Au fur et à mesure de l'entretien, Annie Ernaux évoque ses nombreuses influences : les Surréalistes (subversion totale), les intellectuels engagés (en particulier le sociologue Pierre Bourdieu), les critiques littéraires (Blanchot, Barthes, Goldmann, Starobinski, Butor, Jauss, Genette), les auteurs avec lesquels elle a un sentiment de proximité et de fraternité (Valéry Larbaud, Cesare Pavese, Paul Nizan), ceux qui la confortent dans sa recherche (Jean-Paul Sartre, Simone de Beauvoir, Michel Leiris, Pascal Quignard, Jacques Roubaud, Serge Doubrovsky, Ferdinando Camon), ceux qu'elle admire (Jean-Jacques Rousseau, Marcel Proust, Gustave Flaubert, André Breton, Georges Perec, John Steinbeck, Virginia Woolf) et enfin le courant du Nouveau Roman et la recherche d'une forme littéraire en dehors de toute reproduction, soit l'éclatement de la fiction ancienne. Elle est épatée par la structure de Mrs Dalloway de Virginia Woolf et aime particulièrement l'oeuvre de Nathalie Sarraute, guidée par l'intention de dévoiler les enjeux de la vie sociale au moyen de la "sous-conversation", c'est-à-dire traquer les pensées et les mouvements les plus ténus de nos rapports avec les autres : "C'est moins le type d'écriture qui m'intéresse, qui me marque, que le projet qu'elle veut réaliser, qui se réalise à travers elle." En revanche, elle se sent étrangère à l'entreprise de Marguerite Duras (elle "fictionne" sa vie) et à l'usage de la poésie (incantations, reprises, effusions) à cause de l'absence d'historicité et de réalisme social.
Une auteur féministe ?
La mère d'Annie Ernaux accordait à sa fille la liberté de lire tout ce dont elle avait envie quand bon lui semblait, en l'absence totale de travaux dits féminins (couture, cuisine, ...). Elle lui a ainsi offert les conditions idéales pour réussir ses études en vue d'une indépendance matérielle. Annie Ernaux incarne un féminisme vivant renforcé par la lecture du Deuxième Sexe de Simone de Beauvoir (à 18 ans) et les conditions d'un avortement clandestin (le thème du récit L'Evènement en 2000). Elle milite au sein de l'association Choisir puis au MLAC de 1972 à 1975 (Mouvement pour la Liberté de l'Avortement et de la Contraception). Ses livres récents essuient de nombreuses critiques masculines, notamment concernant Passion simple, un anti-roman sentimental dans lequel sa liaison avec un homme marié sert de prétexte à dénoncer "une double obscénité" sociale et sexuelle : l'inégalité des conditions et des cultures entre hommes et femmes à travers un récit autobiographique rédigé de façon clinique. Elle s'étonne de ces réactions négatives alors que le phallocentrisme de Michel Houellebecq, par exemple, ne semble déranger personne ... Elle leur oppose, dans un aparté instructif, le quotidien de père de Raymond Carver - l'anti-macho - qui fut contraint de choisir la nouvelle car il ne pouvait pas se concentrer sur un texte long en présence de ses enfants criant et jouant dans un petit appartement. Cette anecdote lui permet de faire le lien entre ses propres difficultés de création et l'aliénation de la routine : travailler au dehors, s'occuper de ses deux enfants, faire les courses et les repas puis ne disposer que de quelques heures pour écrire et s'immerger dans un autre univers. Elle confesse un sentiment de culpabilité et d'illégitimité dès lors qu'elle se livre à une activité qui ne concerne pas la famille.

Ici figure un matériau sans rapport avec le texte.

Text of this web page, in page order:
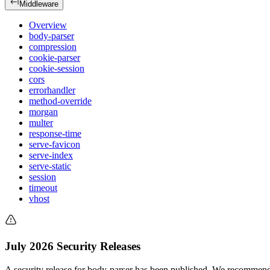
Middleware
Overview
body-parser
compression
cookie-parser
cookie-session
cors
errorhandler
method-override
morgan
multer
response-time
serve-favicon
serve-index
serve-static
session
timeout
vhost
July 2026 Security Releases

Un bout de ma propre enfance
A l'issue de ce long entretien, je me suis rappelée de l'école primaire où j'ai pris conscience des différences entre les élèves. Je fréquentais un établissement privé catholique du 10ème arrondissement de Paris où j'étais entourée d'une bande de copains d'origine sociale plutôt modeste par rapport à nos camarades qui habitaient de chics appartements haussmanniens. Notre groupe était composé de Diane et Cécile (mes meilleures amies), Flavie (la fille des gérants du Bouquet du Nord en bas de chez moi), Nicolas (le fils du boucher), Dominique et Nicolas (les jumeaux martiniquais), Frédéric (l'eurasien aux parents divorcés) et Stéphanie (une môme en surpoids). Nous étions tous un peu marginaux, chacun à notre manière, et peu appréciés des professeurs. Je me souviens de notre émerveillement lors des goûters d'anniversaire bourgeois, de la beauté des livres pop-up d'Aurélien, de l'immense chambre de Céline, du parquet ciré chez François-Xavier, de la gouvernante au plateau d'argent qui faisait faire ses devoirs à Virginie. Je me souviens aussi de l'immeuble de mes parents situé rue de Maubeuge à deux pas de la Gare du Nord. Il nous fallait traverser le hall où se trouvait la loge de la gardienne portugaise, passer à droite de l'ascenseur qui desservait uniquement les appartements des "riches", ouvrir une porte en bois pour accéder aux escaliers des "pauvres" et monter jusqu'au sixième et dernier étage où se trouvait notre petit appartement sous les toits. Je me souviens enfin de la cabine d'ascenseur en fin de course, une sorte de caisson carré dissimulant la machinerie du treuil, qui dépassait d'un mètre le sol de ma chambre et me servait d'esplanade pour sauter en hauteur dans mon lit comme on plonge dans un rêve. J'aimais ce nid douillet insolite parce qu'il abritait des heures de lecture près du chauffage à gaz.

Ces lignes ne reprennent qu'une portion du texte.